I know he's annoyed by updates sometimes, but he doesn't have to do it all by himself. If he doesn't want to maintain anymore, he should say so, and it's totally fine.

But when I browse the aforementioned list of python kata to update, I find myself opening half a dozen links, looking at their tests, finding nothing different, closing each in turn and opening another handful of tabs with new links, hoping to find something novel to play with. I want to translate the fun stuff. Not .. those

You're looking at the wrong place. Forget about the list and go translate whatever you enjoy instead. If you're not interested in helping with content quality, then you shouldn't be there.

that blog is about how great it is, not about how bad it is :(

Obviously. It's an announcement soon after the launch. We thought it'd be great...

Would it make sense to have shared definitions that translations can draw on? Fixed tests. Random input/output pair generation.

If you'd like to generate some code, you can already do that on Codewars. It's much more flexible than creating a general generator. Just write some code that outputs code in another language. Copy the code from the output. You'll obviously need to tweak for each kata, but you should anyway.

kazk commented 3 years ago

Closing because this won't happen.

kazk commented 3 years ago

From Codewars:

The minimal implementation would be to add another input box in the kata editor where a test generator program can be defined, to be called on by all language translations so that they can share the business logic of the kata.

@namedots Can you elaborate? Maybe some examples will help. Can you show me what "test generator program" looks like? How can it be called by or call all language translations?

Are you thinking of something like the following?

  1. Define serializable test cases (input and output)
  2. Write a test program that can test any language based on this.
  3. Profit!

A test program that can test any language is definitely not easy.

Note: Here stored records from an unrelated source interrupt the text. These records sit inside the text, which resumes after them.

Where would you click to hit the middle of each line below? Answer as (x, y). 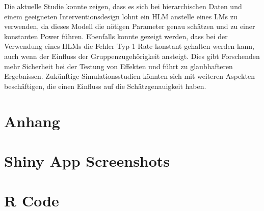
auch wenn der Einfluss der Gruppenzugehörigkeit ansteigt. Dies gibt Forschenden (132, 56)
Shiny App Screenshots (87, 160)
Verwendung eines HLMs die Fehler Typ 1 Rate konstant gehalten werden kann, (129, 46)
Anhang (32, 121)
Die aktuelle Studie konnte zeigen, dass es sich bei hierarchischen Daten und (123, 6)
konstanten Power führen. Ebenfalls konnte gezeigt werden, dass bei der (116, 36)
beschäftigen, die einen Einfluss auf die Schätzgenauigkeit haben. (105, 86)
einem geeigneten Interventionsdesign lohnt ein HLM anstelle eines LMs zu (121, 16)
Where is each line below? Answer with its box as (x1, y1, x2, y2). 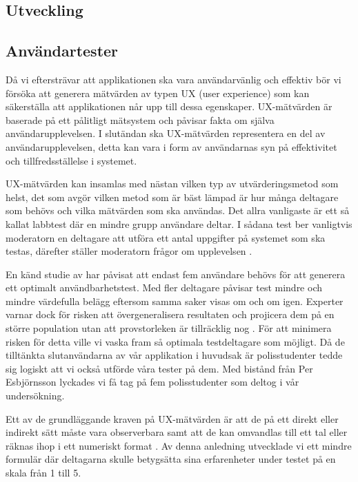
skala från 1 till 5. (6, 465, 81, 480)
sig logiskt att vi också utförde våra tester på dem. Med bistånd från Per (6, 361, 313, 375)
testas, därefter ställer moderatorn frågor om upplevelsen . (6, 244, 252, 258)
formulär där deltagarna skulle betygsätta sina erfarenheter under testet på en (6, 452, 336, 466)
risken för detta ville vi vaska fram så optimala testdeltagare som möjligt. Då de (6, 334, 345, 348)
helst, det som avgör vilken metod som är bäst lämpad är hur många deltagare (6, 189, 339, 204)
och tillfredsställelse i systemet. (6, 153, 137, 167)
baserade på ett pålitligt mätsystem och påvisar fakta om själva (6, 112, 275, 127)
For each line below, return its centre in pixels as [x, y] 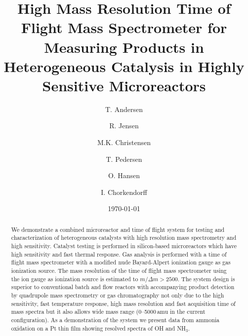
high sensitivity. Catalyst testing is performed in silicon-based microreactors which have [124, 246]
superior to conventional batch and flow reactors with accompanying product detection [123, 287]
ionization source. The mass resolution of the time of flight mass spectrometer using [119, 271]
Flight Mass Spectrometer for [124, 27]
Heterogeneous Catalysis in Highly [124, 66]
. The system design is [206, 279]
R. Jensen [124, 126]
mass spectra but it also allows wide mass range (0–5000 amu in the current [108, 312]
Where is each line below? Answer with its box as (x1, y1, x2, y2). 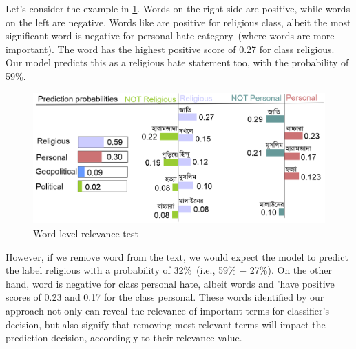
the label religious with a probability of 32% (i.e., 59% (6, 263, 236, 277)
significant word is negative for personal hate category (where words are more (6, 28, 335, 43)
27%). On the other (249, 263, 332, 277)
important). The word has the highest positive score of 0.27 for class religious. (6, 41, 335, 56)
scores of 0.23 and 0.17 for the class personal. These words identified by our (6, 290, 324, 304)
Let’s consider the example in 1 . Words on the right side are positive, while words (6, 1, 350, 15)
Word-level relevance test (33, 226, 138, 240)
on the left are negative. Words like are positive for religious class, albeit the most (6, 14, 351, 29)
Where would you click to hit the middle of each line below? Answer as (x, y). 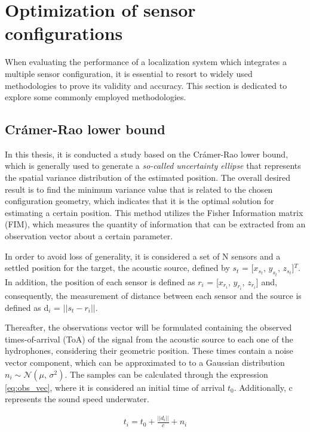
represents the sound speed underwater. (77, 399)
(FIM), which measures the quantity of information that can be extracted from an (155, 224)
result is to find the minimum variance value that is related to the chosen (139, 189)
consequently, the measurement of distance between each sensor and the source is (153, 296)
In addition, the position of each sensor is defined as (100, 281)
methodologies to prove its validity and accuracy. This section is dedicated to (146, 85)
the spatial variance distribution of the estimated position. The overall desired (148, 178)
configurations (64, 33)
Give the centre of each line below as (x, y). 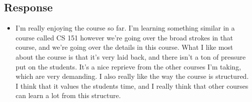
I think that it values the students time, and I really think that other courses (132, 85)
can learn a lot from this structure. (68, 95)
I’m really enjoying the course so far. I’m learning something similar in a (125, 28)
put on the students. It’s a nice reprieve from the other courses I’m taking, (128, 66)
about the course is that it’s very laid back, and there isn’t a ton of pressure (130, 56)
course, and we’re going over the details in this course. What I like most (124, 47)
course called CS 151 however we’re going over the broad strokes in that (124, 37)
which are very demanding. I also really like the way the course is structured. (132, 76)
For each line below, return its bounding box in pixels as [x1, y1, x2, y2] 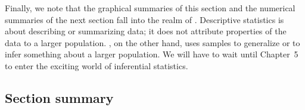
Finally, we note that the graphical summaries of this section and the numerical [5, 2, 295, 14]
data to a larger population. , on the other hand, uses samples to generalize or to [5, 36, 300, 48]
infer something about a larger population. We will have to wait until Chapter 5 [5, 48, 298, 60]
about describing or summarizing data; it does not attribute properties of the [5, 25, 287, 37]
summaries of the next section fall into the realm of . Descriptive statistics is [5, 13, 284, 25]
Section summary [5, 88, 114, 106]
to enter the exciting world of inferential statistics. [5, 59, 188, 72]
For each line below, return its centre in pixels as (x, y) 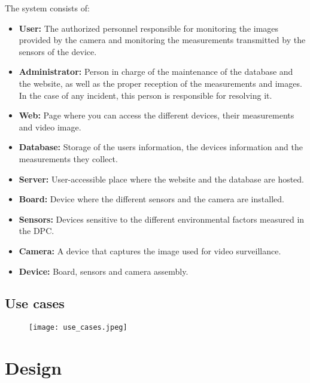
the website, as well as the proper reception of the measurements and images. (160, 83)
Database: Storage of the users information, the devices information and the (161, 147)
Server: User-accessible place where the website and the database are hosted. (162, 179)
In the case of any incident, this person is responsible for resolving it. (145, 95)
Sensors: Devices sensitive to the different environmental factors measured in (162, 219)
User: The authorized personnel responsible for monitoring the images (149, 28)
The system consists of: (47, 8)
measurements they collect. (68, 158)
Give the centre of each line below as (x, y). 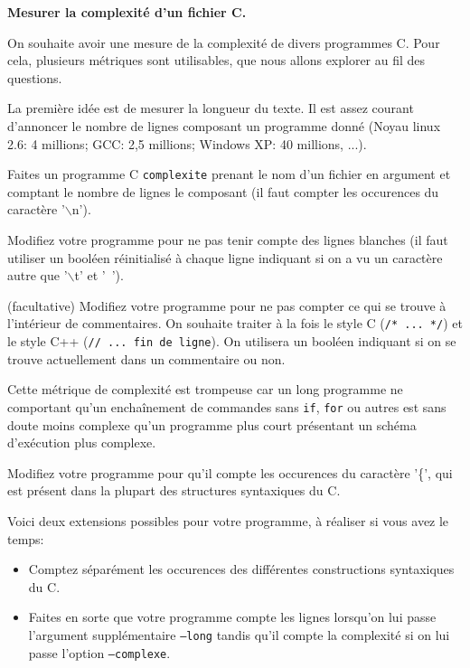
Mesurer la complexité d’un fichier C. (127, 12)
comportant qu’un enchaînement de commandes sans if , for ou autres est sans (227, 406)
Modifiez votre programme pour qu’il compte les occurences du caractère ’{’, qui (230, 472)
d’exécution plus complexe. (82, 442)
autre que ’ (38, 275)
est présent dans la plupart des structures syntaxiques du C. (174, 490)
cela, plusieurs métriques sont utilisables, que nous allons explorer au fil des (216, 60)
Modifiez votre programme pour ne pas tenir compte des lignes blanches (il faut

If we decide to do this, we'll most likely use stdin/stdout to communicate with the solution. Each language requires an adapter main that takes serialized input from stdin, call the solution with deserialized input, and serialize the output to stdout. The test program can then compare it against the serialized expected output. This is similar to what HackerRank and LeetCode are doing as far as I know.

Some problems:

  1. De/serialization part is tricky to make it idiomatic for all language for every kata. This depends on the problem and the language.
  2. Only serializable input and output can be tested.
  3. Test failure message will be cryptic for non-scalar outputs. Test only knows about the serialized version.
  4. Logs from solutions are gone because the adapter communicates with the test through stdout.
  5. What language should the test program be written in? Each language environments are separate (e.g., container image for JavaScript doesn't have Rust installed).
  6. Takes much longer to test. De/serialization and having multiple executables (assuming the rest of the tests are unit tests which doesn't make sense to me by the way).

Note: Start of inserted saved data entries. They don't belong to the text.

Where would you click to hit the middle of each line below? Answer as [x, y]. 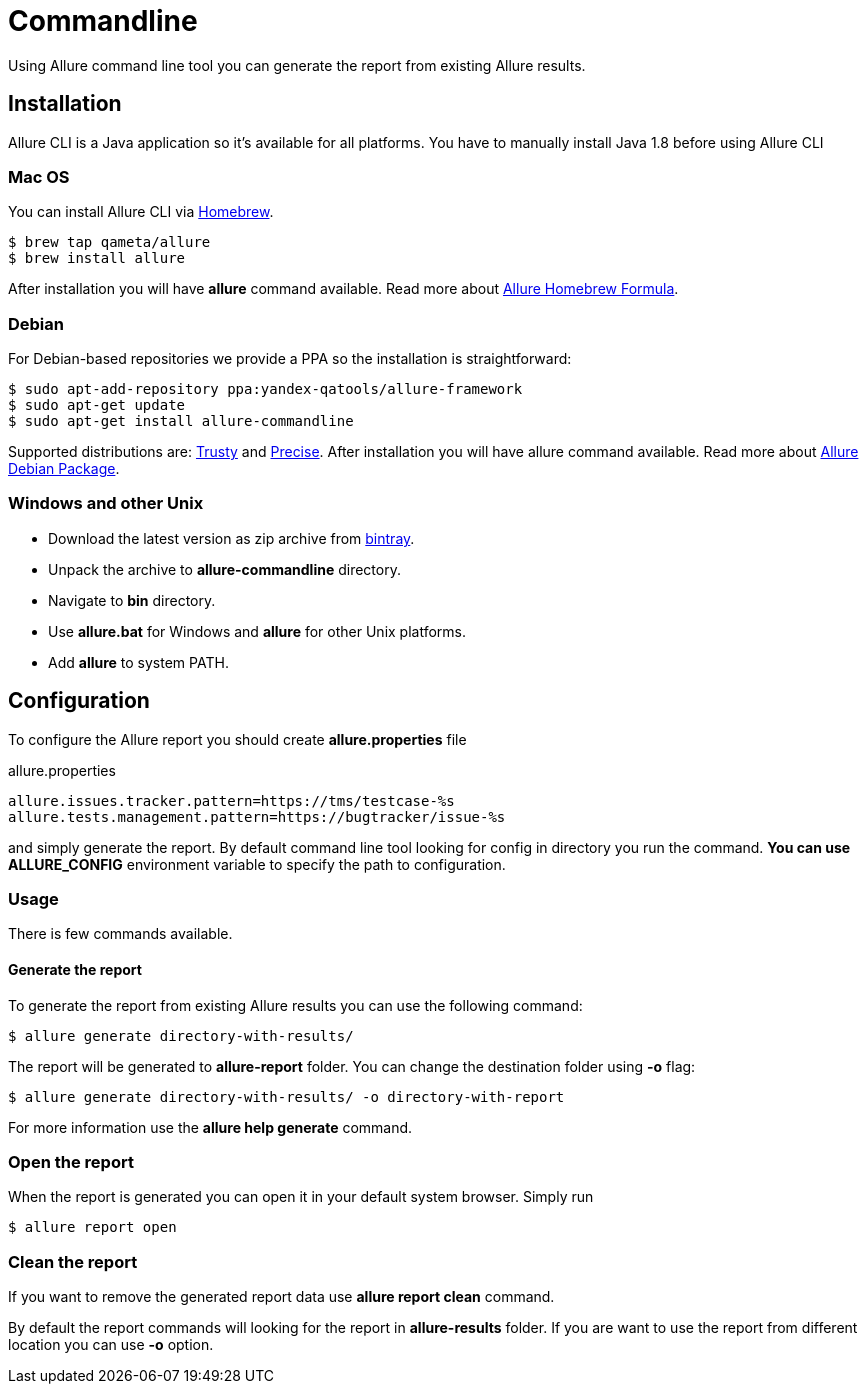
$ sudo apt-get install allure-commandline [181, 421]
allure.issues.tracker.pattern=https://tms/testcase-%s [231, 800]
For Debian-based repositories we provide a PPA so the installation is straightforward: [290, 359]
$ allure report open [92, 1227]
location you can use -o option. [111, 1345]
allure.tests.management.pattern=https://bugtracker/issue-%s [257, 816]
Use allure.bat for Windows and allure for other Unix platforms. [257, 631]
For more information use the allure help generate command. [210, 1127]
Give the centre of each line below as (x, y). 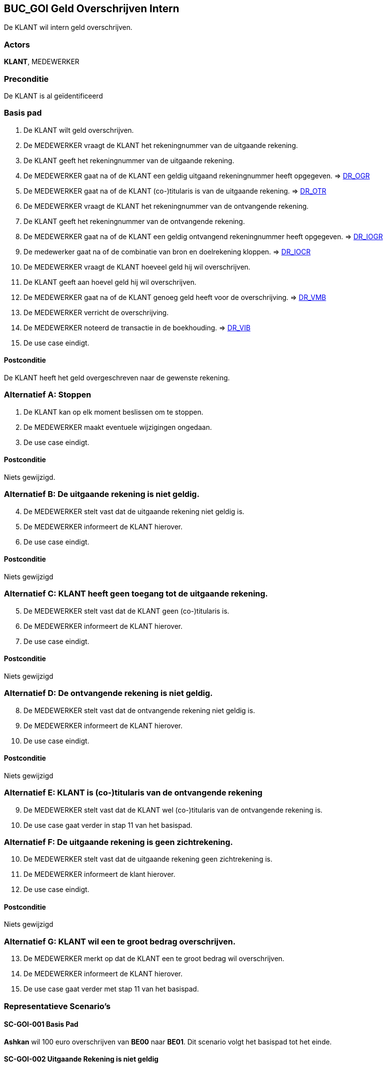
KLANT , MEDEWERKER (42, 62)
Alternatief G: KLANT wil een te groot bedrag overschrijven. (120, 941)
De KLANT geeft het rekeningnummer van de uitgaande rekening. (129, 160)
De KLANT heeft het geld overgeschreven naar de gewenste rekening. (117, 377)
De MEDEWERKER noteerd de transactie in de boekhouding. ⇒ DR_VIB (137, 327)
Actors (17, 44)
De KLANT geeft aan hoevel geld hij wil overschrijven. (110, 282)
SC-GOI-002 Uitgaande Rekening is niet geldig (81, 1059)
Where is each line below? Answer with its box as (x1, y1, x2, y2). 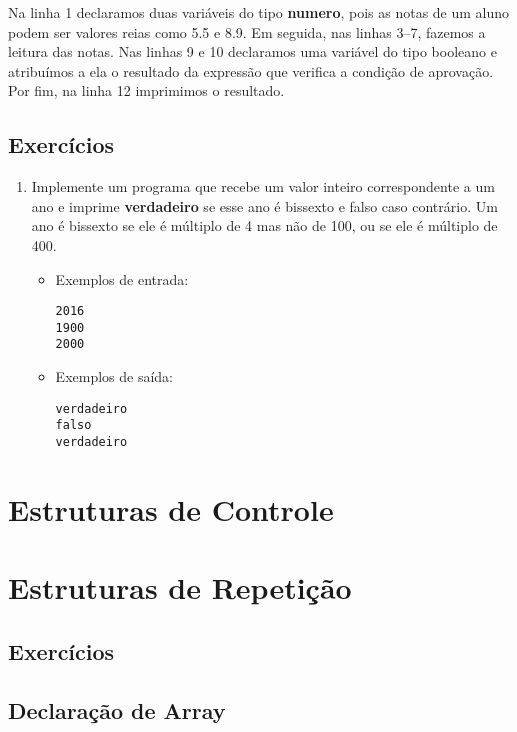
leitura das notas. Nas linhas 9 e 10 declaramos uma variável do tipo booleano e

I think THAT ^ part is easy. I think there's very little excuse to duplicate it or to have differences in it.

It's not excuses, but trade-offs.

Generating scaffolding based on schema is the difficult and problematic part, but it's a separate problem. This is where the language differences come in, aside from adjusting test size for performance reasons.

Not a separate problem at all.

If this is not universally useful or if the authors don't like this, it'll just create another inconsistency within Codewars. I'm also against introducing yet another feature that's not well-supported. For example, I wish Codewars didn't have avatars or clans until it could be properly implemented. I can imagine this feature causing more complaints and I don't think it's worth maintaining. As I wrote before, you can already generate repetitive setup.


I feel like we just disagree fundamentally. I'd encourage differences between languages as long as the tests are covering the same domain.

A language that doesn't affect the way you think about programming, is not worth knowing. -- Alan Perlis

I'm not as extreme, but I want Codewars to be a platform where you can easily play with different languages and learn different ways to think about the same problem.